──────── The data

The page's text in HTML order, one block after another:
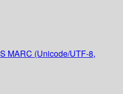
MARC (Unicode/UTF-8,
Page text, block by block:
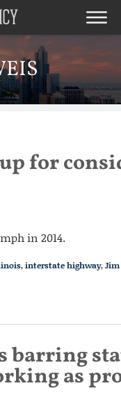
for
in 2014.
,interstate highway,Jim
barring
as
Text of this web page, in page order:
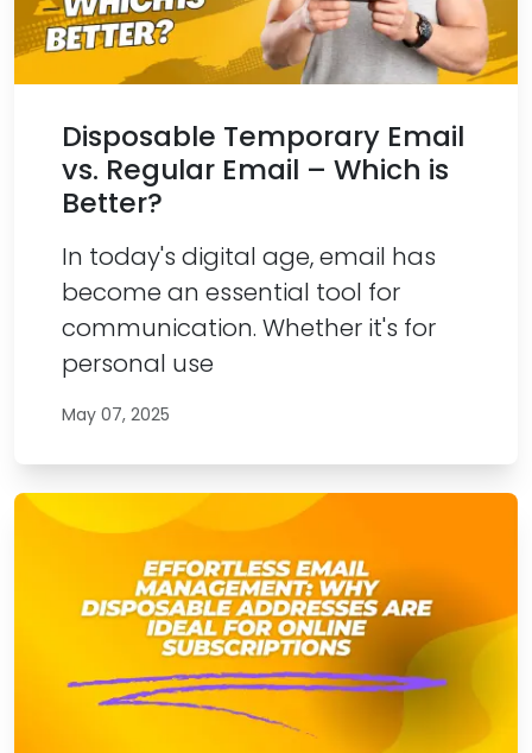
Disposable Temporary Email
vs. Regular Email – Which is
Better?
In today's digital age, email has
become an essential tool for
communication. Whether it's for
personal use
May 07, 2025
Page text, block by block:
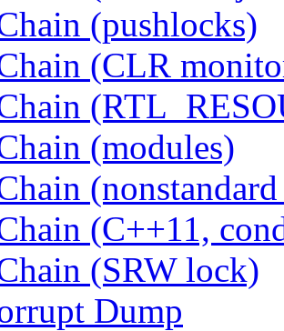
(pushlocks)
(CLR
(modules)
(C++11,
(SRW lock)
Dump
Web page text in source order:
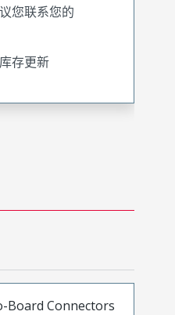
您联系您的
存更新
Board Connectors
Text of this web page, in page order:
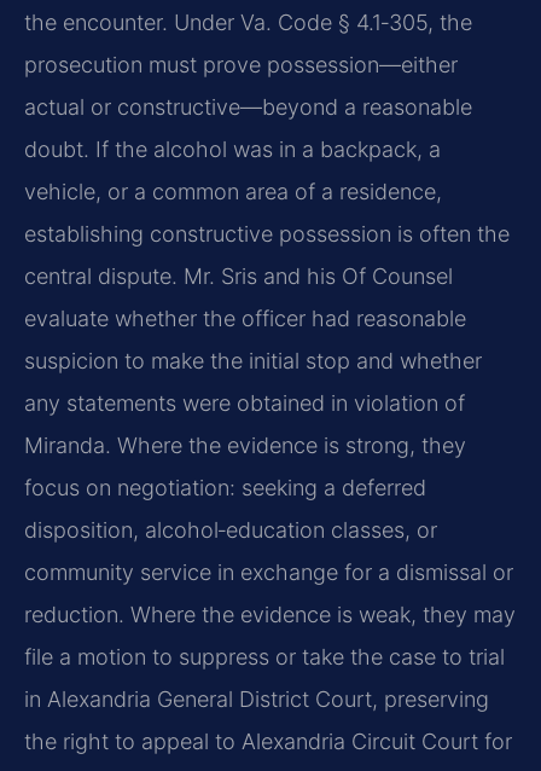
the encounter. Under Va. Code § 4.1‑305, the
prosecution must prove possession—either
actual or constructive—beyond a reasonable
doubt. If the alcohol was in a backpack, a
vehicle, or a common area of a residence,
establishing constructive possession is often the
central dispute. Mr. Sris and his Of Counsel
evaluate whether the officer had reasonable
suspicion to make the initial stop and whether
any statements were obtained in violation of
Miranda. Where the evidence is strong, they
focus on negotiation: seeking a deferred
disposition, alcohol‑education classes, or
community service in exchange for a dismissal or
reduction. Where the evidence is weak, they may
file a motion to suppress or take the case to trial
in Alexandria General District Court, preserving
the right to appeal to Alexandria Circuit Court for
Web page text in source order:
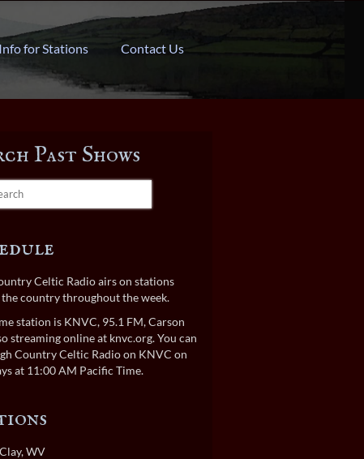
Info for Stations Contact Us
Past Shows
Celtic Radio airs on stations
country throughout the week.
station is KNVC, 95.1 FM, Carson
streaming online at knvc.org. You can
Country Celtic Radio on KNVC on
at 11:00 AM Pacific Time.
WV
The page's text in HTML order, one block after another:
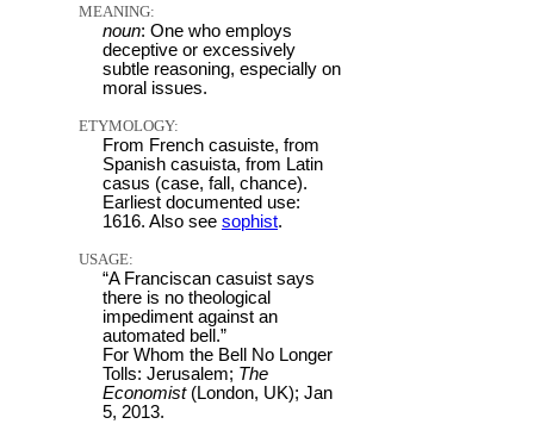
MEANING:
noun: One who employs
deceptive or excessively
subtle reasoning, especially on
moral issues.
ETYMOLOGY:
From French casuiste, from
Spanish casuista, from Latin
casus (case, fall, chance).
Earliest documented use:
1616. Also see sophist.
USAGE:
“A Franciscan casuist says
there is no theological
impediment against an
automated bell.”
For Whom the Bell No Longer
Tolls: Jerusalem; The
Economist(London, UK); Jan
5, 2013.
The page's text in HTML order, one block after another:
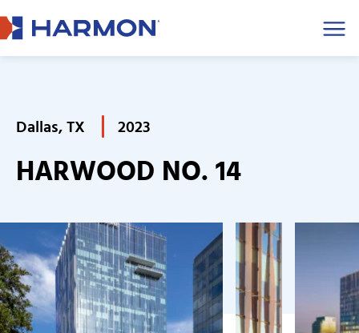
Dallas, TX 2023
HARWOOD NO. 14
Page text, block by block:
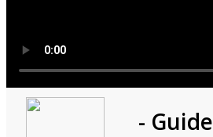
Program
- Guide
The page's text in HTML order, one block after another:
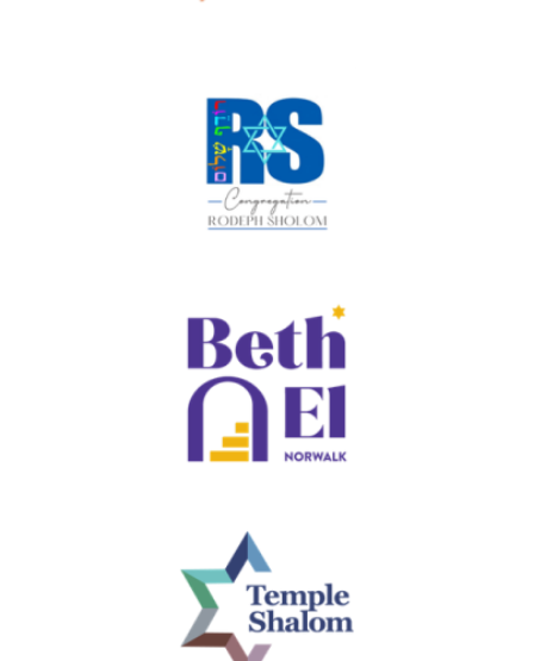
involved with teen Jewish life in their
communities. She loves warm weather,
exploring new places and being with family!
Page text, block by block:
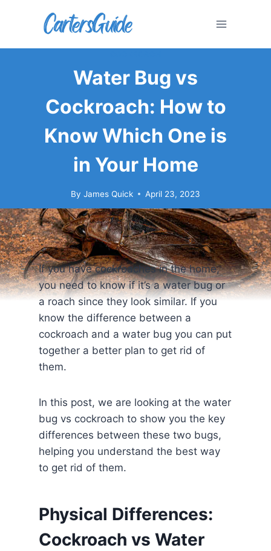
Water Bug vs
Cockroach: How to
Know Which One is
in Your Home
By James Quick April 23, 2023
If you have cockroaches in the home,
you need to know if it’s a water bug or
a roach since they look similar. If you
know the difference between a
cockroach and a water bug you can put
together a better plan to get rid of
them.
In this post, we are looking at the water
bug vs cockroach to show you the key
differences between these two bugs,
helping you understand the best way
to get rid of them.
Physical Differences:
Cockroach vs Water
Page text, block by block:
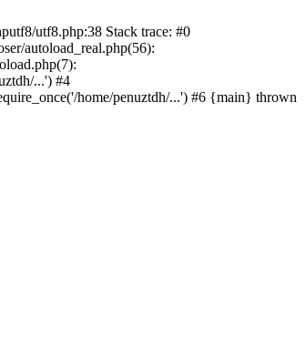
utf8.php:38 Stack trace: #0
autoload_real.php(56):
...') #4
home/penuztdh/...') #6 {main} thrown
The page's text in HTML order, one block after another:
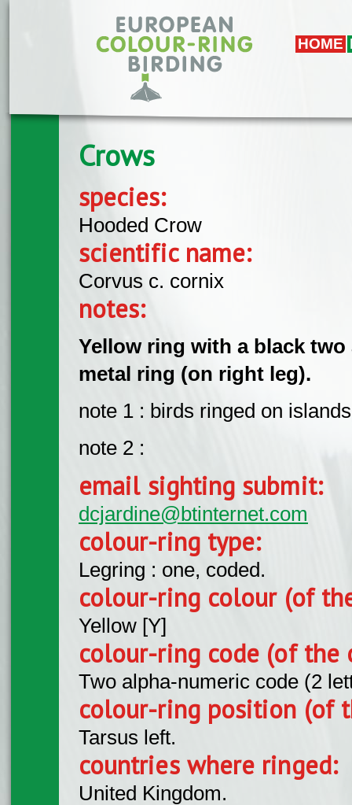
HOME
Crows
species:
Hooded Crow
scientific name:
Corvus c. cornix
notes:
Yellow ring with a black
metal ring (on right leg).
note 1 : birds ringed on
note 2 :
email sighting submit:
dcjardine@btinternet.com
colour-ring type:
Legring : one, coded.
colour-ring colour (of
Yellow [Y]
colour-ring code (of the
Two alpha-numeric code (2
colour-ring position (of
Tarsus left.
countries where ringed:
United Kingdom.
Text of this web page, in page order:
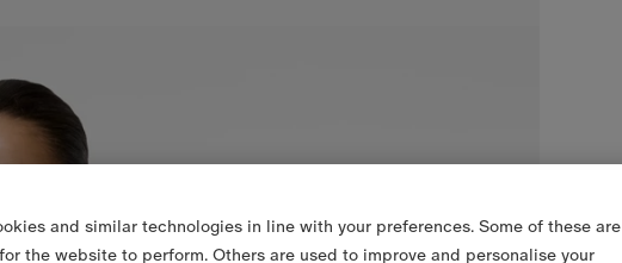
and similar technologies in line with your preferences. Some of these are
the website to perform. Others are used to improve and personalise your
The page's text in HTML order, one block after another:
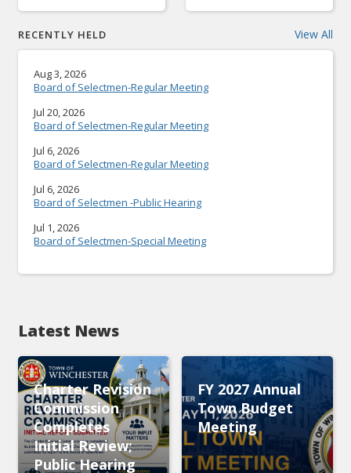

────────────────

Work order – The entries above need to be transcribed word for word, and the pictures stay out.

Completed task –
The page's text in HTML order, one block after another:
MARC (Unicode/UTF-8,
Page text, block by block:
for
in 2014.
,interstate highway,Jim
barring
as
Text of this web page, in page order:
Disposable Temporary Email
vs. Regular Email – Which is
Better?
In today's digital age, email has
become an essential tool for
communication. Whether it's for
personal use
May 07, 2025
Page text, block by block:
(pushlocks)
(CLR
(modules)
(C++11,
(SRW lock)
Dump
Web page text in source order:
您联系您的
存更新
Board Connectors
Text of this web page, in page order:
the encounter. Under Va. Code § 4.1‑305, the
prosecution must prove possession—either
actual or constructive—beyond a reasonable
doubt. If the alcohol was in a backpack, a
vehicle, or a common area of a residence,
establishing constructive possession is often the
central dispute. Mr. Sris and his Of Counsel
evaluate whether the officer had reasonable
suspicion to make the initial stop and whether
any statements were obtained in violation of
Miranda. Where the evidence is strong, they
focus on negotiation: seeking a deferred
disposition, alcohol‑education classes, or
community service in exchange for a dismissal or
reduction. Where the evidence is weak, they may
file a motion to suppress or take the case to trial
in Alexandria General District Court, preserving
the right to appeal to Alexandria Circuit Court for
Web page text in source order:
Info for Stations Contact Us
Past Shows
Celtic Radio airs on stations
country throughout the week.
station is KNVC, 95.1 FM, Carson
streaming online at knvc.org. You can
Country Celtic Radio on KNVC on
at 11:00 AM Pacific Time.
WV
The page's text in HTML order, one block after another:
MEANING:
noun: One who employs
deceptive or excessively
subtle reasoning, especially on
moral issues.
ETYMOLOGY:
From French casuiste, from
Spanish casuista, from Latin
casus (case, fall, chance).
Earliest documented use:
1616. Also see sophist.
USAGE:
“A Franciscan casuist says
there is no theological
impediment against an
automated bell.”
For Whom the Bell No Longer
Tolls: Jerusalem; The
Economist(London, UK); Jan
5, 2013.
The page's text in HTML order, one block after another:
Dallas, TX 2023
HARWOOD NO. 14
Page text, block by block:
Program
- Guide
The page's text in HTML order, one block after another:
involved with teen Jewish life in their
communities. She loves warm weather,
exploring new places and being with family!
Page text, block by block:
Water Bug vs
Cockroach: How to
Know Which One is
in Your Home
By James Quick April 23, 2023
If you have cockroaches in the home,
you need to know if it’s a water bug or
a roach since they look similar. If you
know the difference between a
cockroach and a water bug you can put
together a better plan to get rid of
them.
In this post, we are looking at the water
bug vs cockroach to show you the key
differences between these two bugs,
helping you understand the best way
to get rid of them.
Physical Differences:
Cockroach vs Water
Page text, block by block:
utf8.php:38 Stack trace: #0
autoload_real.php(56):
...') #4
home/penuztdh/...') #6 {main} thrown
The page's text in HTML order, one block after another:
HOME
Crows
species:
Hooded Crow
scientific name:
Corvus c. cornix
notes:
Yellow ring with a black
metal ring (on right leg).
note 1 : birds ringed on
note 2 :
email sighting submit:
dcjardine@btinternet.com
colour-ring type:
Legring : one, coded.
colour-ring colour (of
Yellow [Y]
colour-ring code (of the
Two alpha-numeric code (2
colour-ring position (of
Tarsus left.
countries where ringed:
United Kingdom.
Text of this web page, in page order:
and similar technologies in line with your preferences. Some of these are
the website to perform. Others are used to improve and personalise your
The page's text in HTML order, one block after another:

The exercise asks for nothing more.